(Source data)
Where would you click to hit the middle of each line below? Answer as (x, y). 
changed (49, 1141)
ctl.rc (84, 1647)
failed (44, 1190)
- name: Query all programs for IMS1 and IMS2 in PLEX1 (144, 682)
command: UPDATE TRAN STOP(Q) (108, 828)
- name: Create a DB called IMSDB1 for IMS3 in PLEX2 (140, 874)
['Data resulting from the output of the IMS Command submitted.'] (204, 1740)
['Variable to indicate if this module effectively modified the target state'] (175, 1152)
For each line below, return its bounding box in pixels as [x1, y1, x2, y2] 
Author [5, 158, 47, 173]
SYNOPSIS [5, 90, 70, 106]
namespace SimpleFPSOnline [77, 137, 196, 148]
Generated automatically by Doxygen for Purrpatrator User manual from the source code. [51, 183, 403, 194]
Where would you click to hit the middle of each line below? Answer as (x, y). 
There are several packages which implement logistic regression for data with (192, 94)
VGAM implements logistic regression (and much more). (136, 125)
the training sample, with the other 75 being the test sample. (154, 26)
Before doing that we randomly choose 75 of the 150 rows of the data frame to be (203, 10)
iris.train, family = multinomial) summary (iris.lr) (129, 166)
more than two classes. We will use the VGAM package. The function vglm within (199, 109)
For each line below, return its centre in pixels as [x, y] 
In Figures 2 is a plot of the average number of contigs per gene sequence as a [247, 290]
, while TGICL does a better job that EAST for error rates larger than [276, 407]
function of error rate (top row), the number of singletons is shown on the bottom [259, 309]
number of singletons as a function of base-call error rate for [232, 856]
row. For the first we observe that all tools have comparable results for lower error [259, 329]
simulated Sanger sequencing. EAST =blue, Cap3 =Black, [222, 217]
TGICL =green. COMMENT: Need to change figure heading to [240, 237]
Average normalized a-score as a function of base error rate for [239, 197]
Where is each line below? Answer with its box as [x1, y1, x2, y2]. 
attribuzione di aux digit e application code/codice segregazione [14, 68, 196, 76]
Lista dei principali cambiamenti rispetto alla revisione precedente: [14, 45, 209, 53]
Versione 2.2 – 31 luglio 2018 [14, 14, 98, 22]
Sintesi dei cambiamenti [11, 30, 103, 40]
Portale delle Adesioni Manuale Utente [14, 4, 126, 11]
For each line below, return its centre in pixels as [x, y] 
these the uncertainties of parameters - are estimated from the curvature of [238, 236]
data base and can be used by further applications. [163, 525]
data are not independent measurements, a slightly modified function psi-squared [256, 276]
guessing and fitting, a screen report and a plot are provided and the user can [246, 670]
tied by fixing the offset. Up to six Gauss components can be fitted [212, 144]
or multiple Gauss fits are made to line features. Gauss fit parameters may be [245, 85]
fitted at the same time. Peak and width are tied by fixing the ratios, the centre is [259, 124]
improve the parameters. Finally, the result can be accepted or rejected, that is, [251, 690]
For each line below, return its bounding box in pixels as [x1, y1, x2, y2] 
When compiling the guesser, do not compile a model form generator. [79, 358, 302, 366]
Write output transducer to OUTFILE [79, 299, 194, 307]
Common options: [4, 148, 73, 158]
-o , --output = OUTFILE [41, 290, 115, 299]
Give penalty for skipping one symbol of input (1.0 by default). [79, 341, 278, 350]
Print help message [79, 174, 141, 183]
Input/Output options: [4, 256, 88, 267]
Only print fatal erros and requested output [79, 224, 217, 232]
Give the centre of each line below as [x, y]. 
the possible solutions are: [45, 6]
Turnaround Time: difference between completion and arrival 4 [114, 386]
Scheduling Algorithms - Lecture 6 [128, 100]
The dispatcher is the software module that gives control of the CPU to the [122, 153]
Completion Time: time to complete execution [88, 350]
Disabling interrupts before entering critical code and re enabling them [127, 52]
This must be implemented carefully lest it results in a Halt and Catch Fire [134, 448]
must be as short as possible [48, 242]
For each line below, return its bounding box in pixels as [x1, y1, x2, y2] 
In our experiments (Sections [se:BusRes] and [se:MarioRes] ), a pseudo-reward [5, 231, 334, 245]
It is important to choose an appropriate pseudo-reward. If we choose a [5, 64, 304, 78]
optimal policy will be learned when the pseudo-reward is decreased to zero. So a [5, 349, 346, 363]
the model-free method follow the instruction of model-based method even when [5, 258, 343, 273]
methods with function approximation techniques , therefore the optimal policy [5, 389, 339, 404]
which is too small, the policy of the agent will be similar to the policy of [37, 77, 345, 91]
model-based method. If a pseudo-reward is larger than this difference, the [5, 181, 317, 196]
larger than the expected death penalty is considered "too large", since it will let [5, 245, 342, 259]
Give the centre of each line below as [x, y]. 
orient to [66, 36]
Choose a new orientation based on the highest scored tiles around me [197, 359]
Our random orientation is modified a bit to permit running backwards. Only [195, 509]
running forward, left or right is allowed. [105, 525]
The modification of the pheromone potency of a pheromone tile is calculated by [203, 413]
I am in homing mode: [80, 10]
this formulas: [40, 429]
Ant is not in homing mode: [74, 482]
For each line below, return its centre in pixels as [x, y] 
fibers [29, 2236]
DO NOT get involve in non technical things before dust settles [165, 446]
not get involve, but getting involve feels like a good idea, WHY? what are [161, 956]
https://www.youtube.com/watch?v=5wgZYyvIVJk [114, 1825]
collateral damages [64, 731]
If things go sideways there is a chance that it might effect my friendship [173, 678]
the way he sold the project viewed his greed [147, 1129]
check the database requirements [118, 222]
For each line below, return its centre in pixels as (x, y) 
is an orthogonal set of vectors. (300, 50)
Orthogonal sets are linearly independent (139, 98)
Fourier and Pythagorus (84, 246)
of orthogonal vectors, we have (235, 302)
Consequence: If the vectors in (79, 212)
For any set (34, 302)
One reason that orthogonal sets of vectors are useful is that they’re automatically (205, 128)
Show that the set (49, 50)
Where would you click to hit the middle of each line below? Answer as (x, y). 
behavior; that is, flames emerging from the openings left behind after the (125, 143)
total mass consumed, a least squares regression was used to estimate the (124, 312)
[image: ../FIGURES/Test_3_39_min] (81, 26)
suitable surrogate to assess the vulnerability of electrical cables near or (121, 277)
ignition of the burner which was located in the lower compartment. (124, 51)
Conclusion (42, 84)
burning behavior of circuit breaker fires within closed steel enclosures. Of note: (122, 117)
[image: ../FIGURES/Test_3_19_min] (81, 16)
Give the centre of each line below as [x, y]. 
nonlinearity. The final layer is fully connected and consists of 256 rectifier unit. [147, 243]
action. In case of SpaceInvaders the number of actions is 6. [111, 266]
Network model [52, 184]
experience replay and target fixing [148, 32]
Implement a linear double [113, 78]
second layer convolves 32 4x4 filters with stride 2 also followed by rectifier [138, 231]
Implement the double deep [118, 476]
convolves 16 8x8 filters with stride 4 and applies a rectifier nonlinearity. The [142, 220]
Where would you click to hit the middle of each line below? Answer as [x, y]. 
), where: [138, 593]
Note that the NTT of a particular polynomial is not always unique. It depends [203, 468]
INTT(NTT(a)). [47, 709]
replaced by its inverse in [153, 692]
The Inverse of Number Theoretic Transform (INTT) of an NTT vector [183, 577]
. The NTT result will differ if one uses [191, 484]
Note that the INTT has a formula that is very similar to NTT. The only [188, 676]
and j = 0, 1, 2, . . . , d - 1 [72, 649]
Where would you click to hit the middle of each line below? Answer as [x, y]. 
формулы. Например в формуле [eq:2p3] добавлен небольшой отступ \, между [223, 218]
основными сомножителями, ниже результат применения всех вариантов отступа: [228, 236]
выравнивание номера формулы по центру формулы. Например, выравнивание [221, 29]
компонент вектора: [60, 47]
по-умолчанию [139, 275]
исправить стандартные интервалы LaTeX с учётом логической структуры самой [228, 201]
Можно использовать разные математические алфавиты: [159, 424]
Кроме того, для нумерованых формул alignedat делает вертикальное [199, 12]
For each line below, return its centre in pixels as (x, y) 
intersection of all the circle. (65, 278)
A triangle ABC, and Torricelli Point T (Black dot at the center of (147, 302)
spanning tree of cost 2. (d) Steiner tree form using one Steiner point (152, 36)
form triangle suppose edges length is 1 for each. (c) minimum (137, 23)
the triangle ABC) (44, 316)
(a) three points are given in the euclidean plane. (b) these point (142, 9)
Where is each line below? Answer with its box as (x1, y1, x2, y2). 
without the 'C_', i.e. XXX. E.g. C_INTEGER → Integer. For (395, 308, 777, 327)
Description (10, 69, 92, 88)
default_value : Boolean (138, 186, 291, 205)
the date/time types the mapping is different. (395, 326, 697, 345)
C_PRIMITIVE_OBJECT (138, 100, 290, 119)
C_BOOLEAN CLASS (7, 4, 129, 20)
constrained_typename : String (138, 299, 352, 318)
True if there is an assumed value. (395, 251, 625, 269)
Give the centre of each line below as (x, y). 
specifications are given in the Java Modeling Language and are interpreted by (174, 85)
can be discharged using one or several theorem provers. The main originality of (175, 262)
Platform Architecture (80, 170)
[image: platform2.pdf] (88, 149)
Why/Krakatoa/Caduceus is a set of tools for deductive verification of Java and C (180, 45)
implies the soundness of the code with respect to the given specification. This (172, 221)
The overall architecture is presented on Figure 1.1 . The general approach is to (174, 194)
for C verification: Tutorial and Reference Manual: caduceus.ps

* YOUR OBJECTIVE
Reply with the lines from the first line of the entries through the line that contains "In Figures 2", repeated exactly with both ends kept, and with nothing else.

* EXERCISE OUTPUT
Where would you click to hit the middle of each line below? Answer as (x, y). 
changed (49, 1141)
ctl.rc (84, 1647)
failed (44, 1190)
- name: Query all programs for IMS1 and IMS2 in PLEX1 (144, 682)
command: UPDATE TRAN STOP(Q) (108, 828)
- name: Create a DB called IMSDB1 for IMS3 in PLEX2 (140, 874)
['Data resulting from the output of the IMS Command submitted.'] (204, 1740)
['Variable to indicate if this module effectively modified the target state'] (175, 1152)
For each line below, return its bounding box in pixels as [x1, y1, x2, y2] 
Author [5, 158, 47, 173]
SYNOPSIS [5, 90, 70, 106]
namespace SimpleFPSOnline [77, 137, 196, 148]
Generated automatically by Doxygen for Purrpatrator User manual from the source code. [51, 183, 403, 194]
Where would you click to hit the middle of each line below? Answer as (x, y). 
There are several packages which implement logistic regression for data with (192, 94)
VGAM implements logistic regression (and much more). (136, 125)
the training sample, with the other 75 being the test sample. (154, 26)
Before doing that we randomly choose 75 of the 150 rows of the data frame to be (203, 10)
iris.train, family = multinomial) summary (iris.lr) (129, 166)
more than two classes. We will use the VGAM package. The function vglm within (199, 109)
For each line below, return its centre in pixels as [x, y] 
In Figures 2 is a plot of the average number of contigs per gene sequence as a [247, 290]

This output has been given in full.